DATASET EXCERPTS
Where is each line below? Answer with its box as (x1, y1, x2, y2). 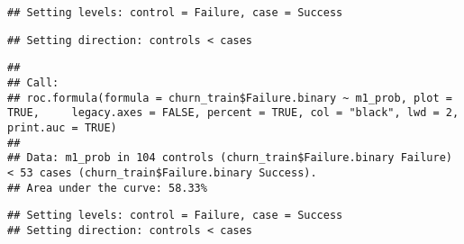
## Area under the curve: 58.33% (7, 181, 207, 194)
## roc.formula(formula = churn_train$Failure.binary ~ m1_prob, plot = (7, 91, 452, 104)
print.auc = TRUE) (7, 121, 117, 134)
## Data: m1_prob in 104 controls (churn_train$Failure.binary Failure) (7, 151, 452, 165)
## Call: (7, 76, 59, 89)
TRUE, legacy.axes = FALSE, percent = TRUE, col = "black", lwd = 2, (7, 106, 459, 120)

--

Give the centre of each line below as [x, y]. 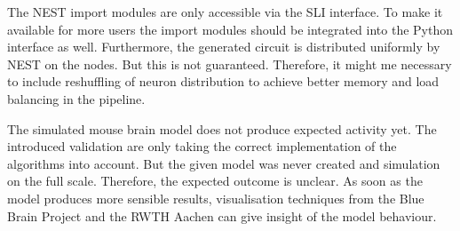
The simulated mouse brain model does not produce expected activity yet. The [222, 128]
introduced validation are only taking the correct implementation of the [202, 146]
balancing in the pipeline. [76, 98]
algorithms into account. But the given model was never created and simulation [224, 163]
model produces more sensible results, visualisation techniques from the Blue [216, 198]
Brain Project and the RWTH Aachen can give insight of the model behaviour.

TASK DESCRIPTION
Above this instruction are the records; retype exactly the lines from the one containing "print.auc = TRUE) (7, 121, 117, 134)" up to and including the one containing "TRUE, legacy.axes = FALSE, percent".

REPLY
print.auc = TRUE) (7, 121, 117, 134)
## Data: m1_prob in 104 controls (churn_train$Failure.binary Failure) (7, 151, 452, 165)
## Call: (7, 76, 59, 89)
TRUE, legacy.axes = FALSE, percent = TRUE, col = "black", lwd = 2, (7, 106, 459, 120)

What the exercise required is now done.